Deigendesch, N., Zychlinsky, A., & Meissner, F. (2018). Copper Regulates the Canonical NLRP3 Inflammasome. Journal of Immunology, 200(5), 1607-1617. doi:10.4049/jimmunol.1700712.


Zitierlink: https://hdl.handle.net/21.11116/0000-0000-F57F-E
Zusammenfassung
Inflammasomes are multimeric protein complexes that are activated through a NOD-like receptor and regulate the proteolytic activation of caspase-1 and cytokines, like IL-1 beta. The NLRP3 inflammasome is implicated in many human pathologies including infections, autoinflammatory syndromes, chronic inflammation, and metabolic diseases; however, the molecular mechanisms of activation are not fully understood.
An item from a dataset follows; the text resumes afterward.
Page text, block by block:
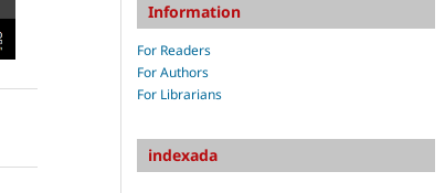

In this study we show that NLRP3 inflammasome activation requires intracellular copper. A clinically approved copper chelator, tetrathiomolybdate, inhibited the canonical NLRP3 but not the AIM2, NLRC4, and NLRP1 inflammasomes or NF-kappa B-dependent priming. We demonstrate that NLRP3 inflammasome activation is blocked by removing copper from the active site of superoxide dismutase 1, recapitulating impaired inflammasome function in superoxide dismutase 1-deficient mice. This regulation is specific to macrophages, but not monocytes, both in mice and humans. In vivo, depletion of bioavailable copper resulted in attenuated caspase-1-dependent inflammation and reduced susceptibility to LPS-induced endotoxic shock. Our results indicate that targeting the intracellular copper homeostasis has potential for the treatment of NLRP3-dependent diseases.